Everyone knows this is really an application suited for mokume!


----------



## ThEoRy (Mar 7, 2012)

I prefer the French pin myself.


----------



## Crothcipt (Mar 7, 2012)

l r harner said:


> now guys jsut stop as i know the next step is dammascus steel



no next it damascus handles, with ball bearings, then the pin.


----------



## Johnny.B.Good (Mar 7, 2012)

Can't I just have one thing in my kitchen that isn't handmade with tender loving care by a skilled craftsman?


----------



## Kyle (Mar 7, 2012)

Johnny.B.Good said:


> Can't I just have one thing in my kitchen that isn't handmade with tender loving care by a skilled craftsman?

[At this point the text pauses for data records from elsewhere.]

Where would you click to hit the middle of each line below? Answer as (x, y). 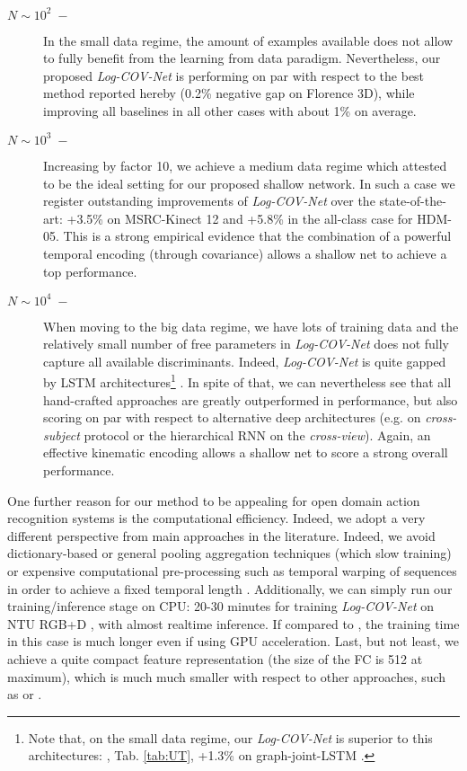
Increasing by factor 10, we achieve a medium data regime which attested (245, 165)
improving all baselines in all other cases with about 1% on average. (230, 110)
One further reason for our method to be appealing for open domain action (214, 500)
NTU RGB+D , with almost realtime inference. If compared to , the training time (233, 623)
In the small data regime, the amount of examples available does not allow (248, 40)
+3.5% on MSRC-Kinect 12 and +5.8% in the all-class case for (240, 218)
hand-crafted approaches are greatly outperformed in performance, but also (251, 399)
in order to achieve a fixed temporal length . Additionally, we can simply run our (230, 588)
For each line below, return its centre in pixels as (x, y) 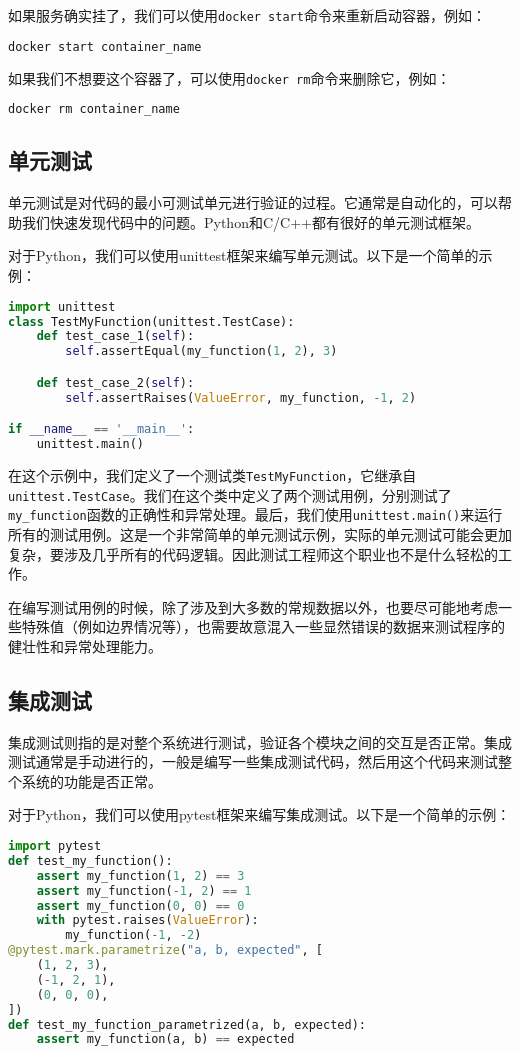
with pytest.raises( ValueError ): (147, 920)
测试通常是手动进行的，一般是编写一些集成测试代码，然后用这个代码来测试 (253, 761)
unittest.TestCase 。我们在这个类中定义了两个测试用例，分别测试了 (230, 494)
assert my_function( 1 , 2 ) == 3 (140, 875)
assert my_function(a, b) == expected (165, 1039)
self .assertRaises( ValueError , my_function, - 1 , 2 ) (241, 397)
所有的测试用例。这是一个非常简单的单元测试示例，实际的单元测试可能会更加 (260, 533)
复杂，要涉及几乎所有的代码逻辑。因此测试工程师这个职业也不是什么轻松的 (253, 553)

Yeah, it's called a can opener! :lol2:


----------



## ThEoRy (Mar 7, 2012)

Did someone say Damascus can opener??


----------



## Customfan (Mar 7, 2012)

I was thinking more San Mai blade cylinders for the can opener.. maybe damascus handle and brass accents!! irate1:


----------



## Customfan (Mar 7, 2012)

Actually a wood rolling pin with damascus handles would look very cool!


----------



## Eamon Burke (Mar 7, 2012)

On second look, I can't tell if these are made to any functional higher quality.

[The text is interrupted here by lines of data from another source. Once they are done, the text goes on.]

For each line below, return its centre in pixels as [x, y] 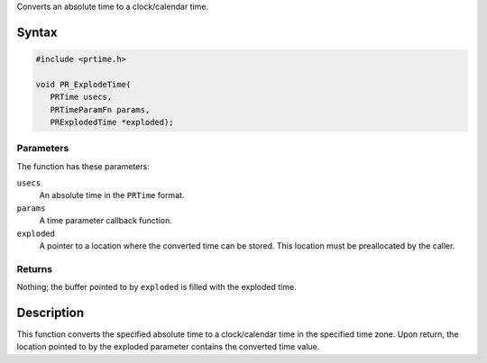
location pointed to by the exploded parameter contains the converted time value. [168, 347]
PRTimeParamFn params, [100, 109]
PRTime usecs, [81, 97]
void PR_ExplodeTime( [83, 84]
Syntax [37, 32]
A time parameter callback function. [106, 221]
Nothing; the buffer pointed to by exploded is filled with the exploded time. [156, 287]
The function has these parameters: [83, 166]
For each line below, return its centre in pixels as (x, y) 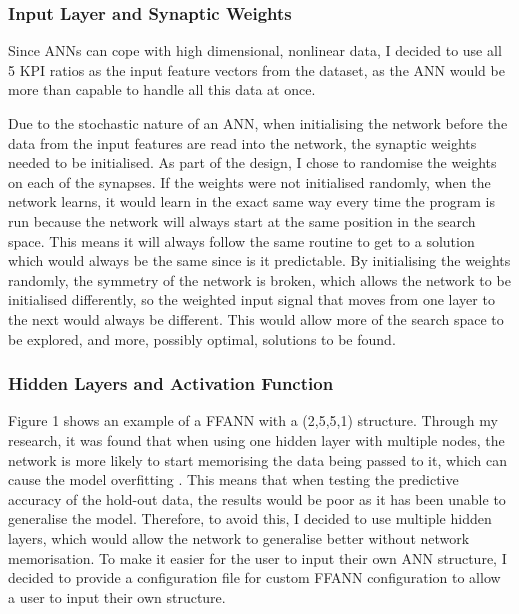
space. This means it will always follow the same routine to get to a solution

The thing I love about my Boardsmith is that everything about it is for a reason, and it works. It's beauty comes from it's excessive functionality, and Dave adds that special touch to make every board great. They are certainly pretty, but what about these rolling pins makes them the most badass rolling pins out there?


----------



## Bulldogbacchus (Mar 7, 2012)

Ok. You guys just cost me a hundred bucks for a rolling pin. THANKS. LOL. Matt


----------



## sachem allison (Mar 7, 2012)

i'm flat busted and I had to get one, she's a super hot pastry chef for God's sake. When is that ever going to happen to my short, stumpy self. I had to get one, I just had too! Dammit! grumble! grumble!


----------



## Deckhand (Mar 7, 2012)

sachem allison said:


> i'm flat busted and I had to get one, she's a super hot pastry chef for God's sake. When is
> that ever going to happen to my short, stumpy self. I had to get one, I just had too! Dammit! grumble! grumble!

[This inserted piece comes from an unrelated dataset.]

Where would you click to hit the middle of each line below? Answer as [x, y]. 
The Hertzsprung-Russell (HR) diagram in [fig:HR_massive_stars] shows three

Lmao:rofl2: and btw its happening right now. Isn't that great!:biggrin:


----------



## PierreRodrigue (Mar 7, 2012)

Hahaha! The things we do for the special ones in our lives! At least its not a "pointy stick"!


----------



## ajhuff (Mar 7, 2012)

Crothcipt said:


> no next it damascus handles, with ball bearings, then the pin.



Rolling pins have handles? 

-AJ


----------



## Crothcipt (Mar 8, 2012)

ThEoRy said:


> Did someone say Damascus can opener??



ya here is one I used. I had no zombies so I used it on a few cans.


----------